(Supplied data):
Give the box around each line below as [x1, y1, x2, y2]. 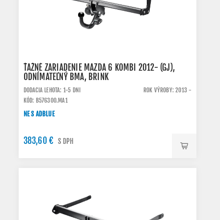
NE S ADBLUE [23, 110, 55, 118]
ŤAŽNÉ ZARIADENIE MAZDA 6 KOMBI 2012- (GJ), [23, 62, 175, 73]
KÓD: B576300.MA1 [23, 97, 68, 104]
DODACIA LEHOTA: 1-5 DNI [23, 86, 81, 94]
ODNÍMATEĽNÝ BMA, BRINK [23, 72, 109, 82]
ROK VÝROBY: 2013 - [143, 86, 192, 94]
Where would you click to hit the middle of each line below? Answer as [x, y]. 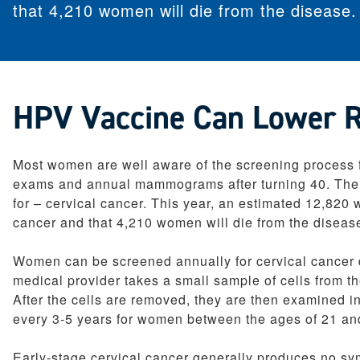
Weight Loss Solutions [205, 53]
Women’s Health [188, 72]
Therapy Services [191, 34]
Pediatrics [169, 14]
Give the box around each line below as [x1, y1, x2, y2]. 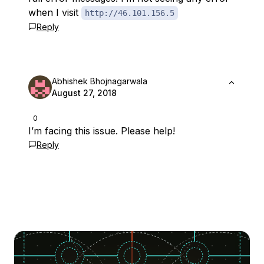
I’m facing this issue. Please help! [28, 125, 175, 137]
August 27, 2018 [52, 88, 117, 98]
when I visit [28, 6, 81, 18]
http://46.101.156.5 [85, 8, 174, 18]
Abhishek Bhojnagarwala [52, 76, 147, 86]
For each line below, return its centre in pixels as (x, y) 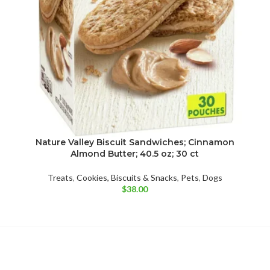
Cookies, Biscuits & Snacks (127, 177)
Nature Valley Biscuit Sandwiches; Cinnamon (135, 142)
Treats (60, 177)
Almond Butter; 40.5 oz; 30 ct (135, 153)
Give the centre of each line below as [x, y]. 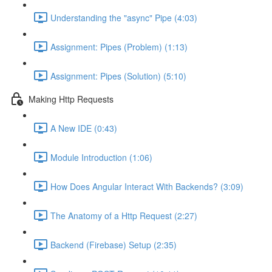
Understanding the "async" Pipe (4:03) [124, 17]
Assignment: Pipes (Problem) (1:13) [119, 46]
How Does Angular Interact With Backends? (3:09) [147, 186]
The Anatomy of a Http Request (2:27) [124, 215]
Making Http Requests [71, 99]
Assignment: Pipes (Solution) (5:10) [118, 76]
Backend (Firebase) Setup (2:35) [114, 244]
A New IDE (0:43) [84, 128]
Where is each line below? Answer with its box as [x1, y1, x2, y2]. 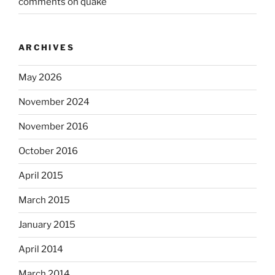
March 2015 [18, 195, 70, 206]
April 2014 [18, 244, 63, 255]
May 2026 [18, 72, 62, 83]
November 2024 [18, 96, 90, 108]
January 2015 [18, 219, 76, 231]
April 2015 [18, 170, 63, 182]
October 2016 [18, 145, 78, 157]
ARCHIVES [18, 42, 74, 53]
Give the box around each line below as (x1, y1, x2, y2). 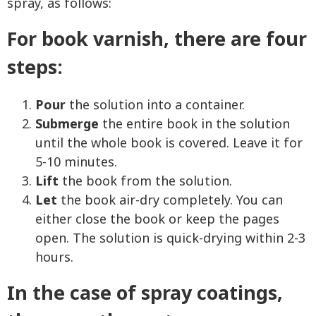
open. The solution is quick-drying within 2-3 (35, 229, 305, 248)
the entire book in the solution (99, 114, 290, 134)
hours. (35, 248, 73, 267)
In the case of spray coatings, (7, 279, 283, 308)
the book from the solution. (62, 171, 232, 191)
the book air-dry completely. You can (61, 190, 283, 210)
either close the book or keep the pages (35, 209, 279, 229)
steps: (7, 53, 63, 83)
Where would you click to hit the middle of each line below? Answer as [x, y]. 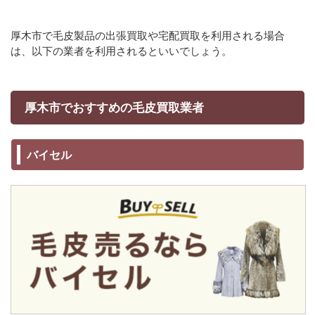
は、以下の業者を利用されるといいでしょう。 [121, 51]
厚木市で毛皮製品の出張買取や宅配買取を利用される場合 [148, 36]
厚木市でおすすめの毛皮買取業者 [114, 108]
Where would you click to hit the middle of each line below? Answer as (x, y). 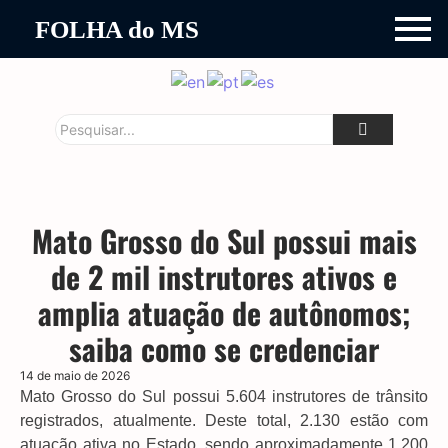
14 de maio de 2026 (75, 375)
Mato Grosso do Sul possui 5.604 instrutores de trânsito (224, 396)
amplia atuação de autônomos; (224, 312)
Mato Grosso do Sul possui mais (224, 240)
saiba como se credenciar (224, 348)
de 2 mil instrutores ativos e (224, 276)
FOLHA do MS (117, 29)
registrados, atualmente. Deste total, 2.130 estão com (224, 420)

--

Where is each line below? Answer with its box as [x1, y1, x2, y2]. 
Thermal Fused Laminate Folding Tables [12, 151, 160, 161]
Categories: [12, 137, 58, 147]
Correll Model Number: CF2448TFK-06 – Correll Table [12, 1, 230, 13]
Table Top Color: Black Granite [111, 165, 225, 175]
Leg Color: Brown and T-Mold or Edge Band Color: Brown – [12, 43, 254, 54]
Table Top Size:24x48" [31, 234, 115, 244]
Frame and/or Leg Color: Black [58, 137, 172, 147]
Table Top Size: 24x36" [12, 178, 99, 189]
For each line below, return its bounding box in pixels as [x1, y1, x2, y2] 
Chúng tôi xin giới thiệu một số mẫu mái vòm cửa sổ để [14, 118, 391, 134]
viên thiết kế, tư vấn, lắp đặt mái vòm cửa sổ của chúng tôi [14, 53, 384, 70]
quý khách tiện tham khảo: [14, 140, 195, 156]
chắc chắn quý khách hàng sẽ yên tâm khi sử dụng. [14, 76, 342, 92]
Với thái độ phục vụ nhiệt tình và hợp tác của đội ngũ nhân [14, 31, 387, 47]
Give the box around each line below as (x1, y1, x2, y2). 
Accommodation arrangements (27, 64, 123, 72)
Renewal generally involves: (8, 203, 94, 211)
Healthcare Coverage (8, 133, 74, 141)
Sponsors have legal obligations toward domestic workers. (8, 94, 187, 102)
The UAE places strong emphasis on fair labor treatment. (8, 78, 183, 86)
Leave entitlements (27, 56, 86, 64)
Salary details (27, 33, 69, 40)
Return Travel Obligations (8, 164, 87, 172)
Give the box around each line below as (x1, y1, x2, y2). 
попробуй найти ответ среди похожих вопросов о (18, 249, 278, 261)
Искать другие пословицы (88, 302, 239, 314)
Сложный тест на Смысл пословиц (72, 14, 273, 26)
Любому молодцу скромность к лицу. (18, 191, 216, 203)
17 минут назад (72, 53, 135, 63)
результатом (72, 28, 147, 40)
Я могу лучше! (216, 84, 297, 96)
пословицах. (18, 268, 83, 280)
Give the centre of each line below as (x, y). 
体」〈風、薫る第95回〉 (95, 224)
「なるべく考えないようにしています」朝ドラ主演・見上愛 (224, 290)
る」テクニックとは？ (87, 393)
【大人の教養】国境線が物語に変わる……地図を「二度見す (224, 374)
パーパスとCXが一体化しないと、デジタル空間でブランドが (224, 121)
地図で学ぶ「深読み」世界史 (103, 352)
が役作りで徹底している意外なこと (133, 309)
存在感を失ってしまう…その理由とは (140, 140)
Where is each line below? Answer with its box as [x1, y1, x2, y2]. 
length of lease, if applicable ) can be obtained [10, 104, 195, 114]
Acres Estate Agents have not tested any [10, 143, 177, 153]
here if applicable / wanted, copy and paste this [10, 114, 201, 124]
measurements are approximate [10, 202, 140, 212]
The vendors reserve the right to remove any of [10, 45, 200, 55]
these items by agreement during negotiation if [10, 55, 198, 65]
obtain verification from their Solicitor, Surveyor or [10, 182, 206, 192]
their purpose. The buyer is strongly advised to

...

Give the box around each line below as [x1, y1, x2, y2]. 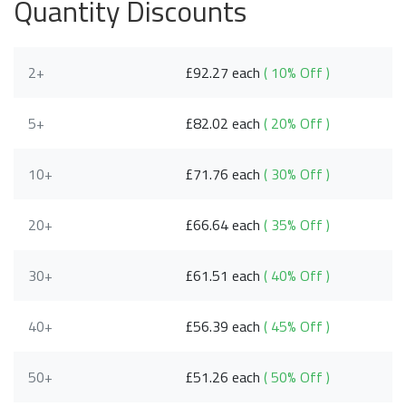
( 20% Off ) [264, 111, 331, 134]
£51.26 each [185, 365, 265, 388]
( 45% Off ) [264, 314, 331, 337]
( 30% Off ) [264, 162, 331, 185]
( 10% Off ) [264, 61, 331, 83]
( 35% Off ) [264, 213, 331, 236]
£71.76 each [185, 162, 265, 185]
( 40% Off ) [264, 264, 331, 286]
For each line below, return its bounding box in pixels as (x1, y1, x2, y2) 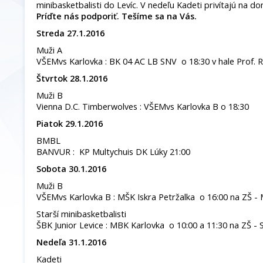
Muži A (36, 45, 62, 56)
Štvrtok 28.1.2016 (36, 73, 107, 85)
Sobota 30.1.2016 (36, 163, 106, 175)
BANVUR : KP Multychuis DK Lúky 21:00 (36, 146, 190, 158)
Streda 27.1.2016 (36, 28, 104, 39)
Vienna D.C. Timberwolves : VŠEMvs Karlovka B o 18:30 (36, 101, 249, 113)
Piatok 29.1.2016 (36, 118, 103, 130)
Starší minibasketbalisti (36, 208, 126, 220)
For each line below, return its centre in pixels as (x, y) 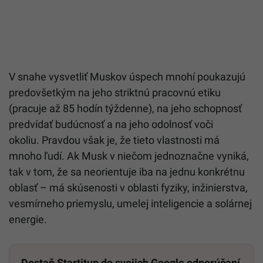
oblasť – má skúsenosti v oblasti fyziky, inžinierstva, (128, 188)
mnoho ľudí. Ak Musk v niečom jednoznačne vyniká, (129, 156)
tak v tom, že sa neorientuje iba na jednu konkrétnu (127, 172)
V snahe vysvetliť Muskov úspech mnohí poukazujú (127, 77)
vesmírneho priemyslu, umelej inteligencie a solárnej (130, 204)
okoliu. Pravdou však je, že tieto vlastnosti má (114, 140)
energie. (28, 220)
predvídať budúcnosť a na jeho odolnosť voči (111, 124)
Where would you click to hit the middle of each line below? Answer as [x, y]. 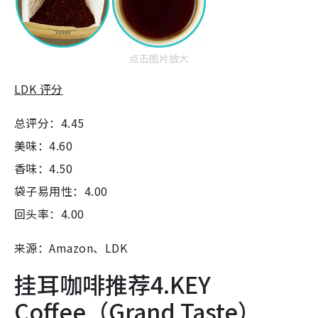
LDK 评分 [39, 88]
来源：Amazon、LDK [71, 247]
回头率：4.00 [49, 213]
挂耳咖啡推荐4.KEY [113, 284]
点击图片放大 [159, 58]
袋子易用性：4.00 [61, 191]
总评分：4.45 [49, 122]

(Directions): List every line from the entries above in which "Black" appears.

(Task answer):
Table Top Color: Black Granite [111, 165, 225, 175]
Frame and/or Leg Color: Black [58, 137, 172, 147]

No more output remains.